Sekiro: Shadows Die Twice è il nuovo titolo creato da FromSoftware e pubblicato da Activision per PlayStation 4, Xbox One e PC; un gioco in grado di dare parecchio filo da torcere al più difficile dei Souls.

Trama

Parlando di FromSoftware la prima cosa che viene in mente è sicuramente la serie di titoli che ha dato origine ai cosiddetti “soulslike”, di cui capostipite Demon’s Souls. Tutti i “Souls” e Bloodborne hanno da sempre mostrato una particolarità sulla narrazione: si trattava infatti di giochi dalla trama principale ridotta all’osso ma con una corposa “lore” ricca ed approfondita che faceva da contorno a tutto il contesto di gioco. Dunque, nulla veniva esplicitamente spiegato ma andava compreso via via dal giocatore mediante dialoghi con NPC, descrizioni di oggetti e molto altro.

Sekiro: Shadows Die Twice si discosta in buona misura da questa consuetudine mostrandoci una trama principale più ricca del solito, senza però privare gli appassionati di un’interessante lore di contorno. Il gioco ci porterà infatti nel Giappone feudale mettendoci nei panni di uno Shinobi senza nome, definito da molti Lupo, raccolto da giovane sul campo di battaglia ed addestrato per diventare un guerriero perfetto e leale. Saremo messi al servizio di Kuro, unico discendente di un antico clan e figlio adottivo del ministro Hirata del clan degli Ashina. Dopo essere stato rapito dal clan Ashina sarà nostro compito salvarlo per poi decidere di aiutarlo nella sua ardua impresa.

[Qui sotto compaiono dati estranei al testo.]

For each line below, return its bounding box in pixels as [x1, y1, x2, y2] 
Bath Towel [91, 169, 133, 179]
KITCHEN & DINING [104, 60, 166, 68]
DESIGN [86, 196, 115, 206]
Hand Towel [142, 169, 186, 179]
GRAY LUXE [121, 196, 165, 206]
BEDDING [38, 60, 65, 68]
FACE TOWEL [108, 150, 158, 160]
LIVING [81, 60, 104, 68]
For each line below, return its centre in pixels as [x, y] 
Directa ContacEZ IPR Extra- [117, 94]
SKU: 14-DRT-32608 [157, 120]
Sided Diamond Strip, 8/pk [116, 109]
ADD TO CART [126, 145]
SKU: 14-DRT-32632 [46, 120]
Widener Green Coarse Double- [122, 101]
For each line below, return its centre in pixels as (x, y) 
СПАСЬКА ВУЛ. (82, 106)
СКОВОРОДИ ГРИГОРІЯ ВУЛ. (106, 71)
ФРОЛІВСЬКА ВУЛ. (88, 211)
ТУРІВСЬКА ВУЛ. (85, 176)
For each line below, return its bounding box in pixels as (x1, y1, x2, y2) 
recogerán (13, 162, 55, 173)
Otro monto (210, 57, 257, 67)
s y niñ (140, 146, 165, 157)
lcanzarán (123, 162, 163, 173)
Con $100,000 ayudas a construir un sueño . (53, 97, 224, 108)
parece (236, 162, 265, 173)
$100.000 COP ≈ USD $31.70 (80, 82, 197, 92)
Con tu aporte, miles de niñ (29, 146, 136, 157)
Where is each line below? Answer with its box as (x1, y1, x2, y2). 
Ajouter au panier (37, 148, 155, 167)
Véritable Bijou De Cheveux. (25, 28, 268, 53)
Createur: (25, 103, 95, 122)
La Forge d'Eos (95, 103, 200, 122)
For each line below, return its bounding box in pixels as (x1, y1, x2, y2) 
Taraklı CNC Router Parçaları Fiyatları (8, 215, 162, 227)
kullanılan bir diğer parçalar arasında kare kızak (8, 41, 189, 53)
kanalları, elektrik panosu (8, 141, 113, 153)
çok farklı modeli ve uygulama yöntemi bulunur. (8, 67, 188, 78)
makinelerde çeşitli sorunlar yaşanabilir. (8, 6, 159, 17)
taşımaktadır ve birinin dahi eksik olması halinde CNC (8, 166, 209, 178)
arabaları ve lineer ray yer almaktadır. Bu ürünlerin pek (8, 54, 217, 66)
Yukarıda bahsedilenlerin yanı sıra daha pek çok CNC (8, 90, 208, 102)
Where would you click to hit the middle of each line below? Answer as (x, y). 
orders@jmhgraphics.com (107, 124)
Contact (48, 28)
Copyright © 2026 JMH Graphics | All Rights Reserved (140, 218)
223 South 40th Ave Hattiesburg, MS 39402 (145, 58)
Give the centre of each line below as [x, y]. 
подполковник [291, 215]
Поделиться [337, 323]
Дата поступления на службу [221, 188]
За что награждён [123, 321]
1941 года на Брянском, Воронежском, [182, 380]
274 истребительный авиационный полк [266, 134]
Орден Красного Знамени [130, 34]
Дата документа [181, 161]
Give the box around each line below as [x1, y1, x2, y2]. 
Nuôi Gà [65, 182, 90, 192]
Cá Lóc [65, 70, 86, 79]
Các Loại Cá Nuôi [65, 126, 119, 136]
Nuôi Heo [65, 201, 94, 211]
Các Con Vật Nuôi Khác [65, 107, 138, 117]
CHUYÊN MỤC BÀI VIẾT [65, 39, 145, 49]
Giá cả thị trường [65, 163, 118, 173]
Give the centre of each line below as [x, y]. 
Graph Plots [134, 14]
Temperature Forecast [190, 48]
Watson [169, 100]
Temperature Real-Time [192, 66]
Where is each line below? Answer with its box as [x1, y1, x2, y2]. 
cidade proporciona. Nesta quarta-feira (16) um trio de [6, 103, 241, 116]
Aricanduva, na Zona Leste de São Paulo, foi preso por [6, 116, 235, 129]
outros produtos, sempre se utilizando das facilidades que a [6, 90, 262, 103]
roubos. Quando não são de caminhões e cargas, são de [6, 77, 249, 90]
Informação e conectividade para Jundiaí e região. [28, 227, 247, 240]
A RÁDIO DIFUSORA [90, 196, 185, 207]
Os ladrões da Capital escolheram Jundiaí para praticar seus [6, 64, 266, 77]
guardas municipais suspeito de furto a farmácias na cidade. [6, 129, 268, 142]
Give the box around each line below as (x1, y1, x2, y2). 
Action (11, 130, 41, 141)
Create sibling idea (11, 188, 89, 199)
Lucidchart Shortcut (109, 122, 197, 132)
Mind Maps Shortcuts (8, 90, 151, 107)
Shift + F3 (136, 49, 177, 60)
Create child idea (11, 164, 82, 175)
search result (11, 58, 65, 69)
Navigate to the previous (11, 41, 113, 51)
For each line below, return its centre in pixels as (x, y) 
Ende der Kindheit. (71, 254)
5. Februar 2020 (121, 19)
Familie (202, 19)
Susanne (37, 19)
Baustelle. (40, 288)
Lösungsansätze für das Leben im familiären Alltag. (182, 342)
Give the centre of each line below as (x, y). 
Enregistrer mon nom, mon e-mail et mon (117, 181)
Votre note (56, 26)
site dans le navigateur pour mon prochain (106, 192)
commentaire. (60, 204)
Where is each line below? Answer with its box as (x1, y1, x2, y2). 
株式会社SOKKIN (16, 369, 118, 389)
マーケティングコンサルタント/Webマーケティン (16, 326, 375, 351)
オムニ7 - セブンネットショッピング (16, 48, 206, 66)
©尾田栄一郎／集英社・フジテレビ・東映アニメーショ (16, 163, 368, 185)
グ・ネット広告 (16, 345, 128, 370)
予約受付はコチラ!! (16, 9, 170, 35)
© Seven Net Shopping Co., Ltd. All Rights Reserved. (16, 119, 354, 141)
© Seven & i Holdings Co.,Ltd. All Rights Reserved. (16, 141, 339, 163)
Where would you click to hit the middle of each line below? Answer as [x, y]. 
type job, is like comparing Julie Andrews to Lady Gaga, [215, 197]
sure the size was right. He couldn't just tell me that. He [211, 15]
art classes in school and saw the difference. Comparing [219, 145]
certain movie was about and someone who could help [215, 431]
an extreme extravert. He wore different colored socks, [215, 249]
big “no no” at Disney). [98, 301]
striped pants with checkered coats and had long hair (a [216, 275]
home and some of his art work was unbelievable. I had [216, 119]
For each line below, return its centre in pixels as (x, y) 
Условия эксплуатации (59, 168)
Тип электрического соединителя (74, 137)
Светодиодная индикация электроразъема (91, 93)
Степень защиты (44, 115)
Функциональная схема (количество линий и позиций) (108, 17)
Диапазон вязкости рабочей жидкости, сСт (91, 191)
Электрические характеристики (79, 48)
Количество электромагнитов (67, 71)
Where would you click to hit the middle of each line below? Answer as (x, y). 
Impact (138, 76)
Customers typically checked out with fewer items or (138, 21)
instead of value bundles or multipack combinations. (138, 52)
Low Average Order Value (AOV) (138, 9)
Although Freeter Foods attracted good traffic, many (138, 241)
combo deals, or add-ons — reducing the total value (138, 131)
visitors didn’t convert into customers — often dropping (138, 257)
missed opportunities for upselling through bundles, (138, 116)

Avremo così a che fare con numerosi personaggi secondari (e con le loro relative quest secondarie), lunghi dialoghi, cut-scenes ed interessanti descrizioni del più disparato degli oggetti, il tutto per dare grande risalto ad una trama che riesce a trovare il suo perché ammaliando ed intrattenendo il giocatore, nonostante non brilli per originalità. Infine giungeremo ad uno dei ben quattro finali presenti.

 

Gameplay

Sekiro: Shadows Die Twice mostra senz’ombra di dubbio un gameplay più ricco e profondo di ogni suo predecessore. Il tutto, però, richiederà al giocatore un piccolo sforzo aggiuntivo per riuscire ad apprendere alla perfezione ogni suo segreto; ed è proprio in questo che risiede gran parte della difficoltà del titolo, nel riuscire ad abituarsi ad un gameplay con una moltitudine di elementi di cui tener conto e da sfruttare per sopravvivere nel più duro dei combattimenti. Il tutto con una fluidità ed una rapidità di gioco a dir poco stupenda.

Con quanto detto sin’ora non intendiamo dire che il gioco sia fondamentalmente semplice, anzi, tutt’altro!

Vogliamo far capire che, a nostro avviso, con questo nuovo progetto gli sviluppatori hanno voluto annoverare una serie di elementi capaci di semplificare di molto il gioco, lasciando però all’utente il compito di fare sue tutte le capacità del protagonista per poi potersi lanciare contro il più temibile dei nemici a testa alta.

In tutta onestà apriamo, infine, una piccola parentesi per dirvi che: aver giocato ai precedenti titoli di FromSoftware non vi sarà d’aiuto, anzi, in alcuni momenti noterete che vi risulterà controproducente ed inappropriato.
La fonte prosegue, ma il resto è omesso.